MCMNEWS.ID | Anggota DPRD Kota Tangsel dari Fraksi Partai Demokrat, Rizki Jonis. Dok: istimewa
MCMNEWS.ID – Fraksi Partai Demokrat DPRD Kota Tangerang Selatan (Tangsel) mendorong adanya pembentukan Panitia Khusus (Pansus) terkait nasib Tenaga Honorer yang ada di Kota Tangsel.
Dorongan agar dibentuk Pansus tersebut disuarakan oleh Fraksi Demokrat dalam Rapat Paripurna DPRD Kota Tangsel tentang Pandangan Umum Fraksi Terhadap Nota Keuangan dan Raperda tentang P-APBD 2022, Senin, (29/7/2022).
Ketua Fraksi Partai Demokrat DPRD Kota Tangsel, Rizki Jonis, menjelaskan, pembentukkan Pansus dirasanya perlu untuk membantu pemerintah dalam mencari jalan keluar terkait masalah tenaga honorer.
“Kita ingin menyuarakan terkait kebijakan Menpan RB soal tenaga honorer. Fraksi Demokrat menginisiasi kiranya dapat dibentuk pansus soal tenaga honorer,” kata Rizki Jonis.
Menurutnya, Pemkot Tangsel harus mengambil langkah yang tepat untuk memutuskan nasib tenaga honorer yang ada di Kota Tangsel.

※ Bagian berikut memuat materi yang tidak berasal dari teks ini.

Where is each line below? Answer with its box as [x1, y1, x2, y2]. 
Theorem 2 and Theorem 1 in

Meski sejumlah tenaga honorer dikabarkan akan dialihkan menjadi pegawai outsourcing, namun dikatakan Rizki Jonis, pemerintah juga juga harus mencari solusi untuk pegawai administratif yang statusnya masih honorer.
Pasalnya, lanjut Jonis, tenaga administrasi tidak masuk ke dalam bagian yang akan ditampung oleh outsourcing.

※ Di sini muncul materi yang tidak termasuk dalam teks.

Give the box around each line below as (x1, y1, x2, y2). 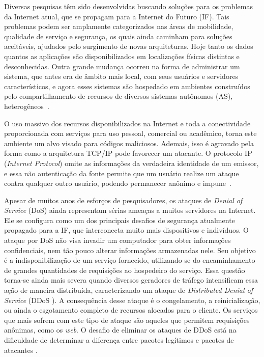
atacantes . (4, 344, 38, 355)
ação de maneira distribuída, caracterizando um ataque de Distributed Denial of (4, 285, 253, 295)
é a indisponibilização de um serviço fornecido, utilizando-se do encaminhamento (4, 255, 255, 265)
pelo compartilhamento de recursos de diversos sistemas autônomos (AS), (4, 91, 233, 101)
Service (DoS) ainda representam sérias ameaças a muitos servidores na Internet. (4, 205, 256, 215)
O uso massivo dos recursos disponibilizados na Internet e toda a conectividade (4, 118, 251, 128)
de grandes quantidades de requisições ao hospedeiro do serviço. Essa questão (4, 264, 245, 275)
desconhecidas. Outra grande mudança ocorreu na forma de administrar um (4, 61, 240, 71)

“Ada anggapan mau di outsourcing, sedangkan di outsourcing itu tidak ada tenaga administrasi, saat ini di Tangsel banyak tenaga honorer di bagian administrasi, mau kemana mereka?,” tuturnya.

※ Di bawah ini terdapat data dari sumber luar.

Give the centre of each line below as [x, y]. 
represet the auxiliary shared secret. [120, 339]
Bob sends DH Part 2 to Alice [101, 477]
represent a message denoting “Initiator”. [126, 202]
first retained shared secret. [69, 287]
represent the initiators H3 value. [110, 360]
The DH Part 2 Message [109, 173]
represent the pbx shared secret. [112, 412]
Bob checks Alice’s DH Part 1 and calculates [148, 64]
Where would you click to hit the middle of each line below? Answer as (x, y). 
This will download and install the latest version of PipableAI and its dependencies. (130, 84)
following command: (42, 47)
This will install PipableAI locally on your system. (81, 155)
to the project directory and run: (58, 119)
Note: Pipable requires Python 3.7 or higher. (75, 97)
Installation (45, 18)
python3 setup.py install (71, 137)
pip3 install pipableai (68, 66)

“Sekarang lagi dijembatani oleh BKSDM kepada Menpan RB untuk adanya honorer untuk tenaga administrasi, sehingga honorer kita yang tidak masuk P3K (Pegawai Pemerintahan dengan Perjanjian Kerja) atau ASN dapat ditampung di outsourcing. Untuk menjembatani itu alangkah baiknya kita menindaklanjuti di dewan ini untuk dibentuk pansus,” lanjut Jonis.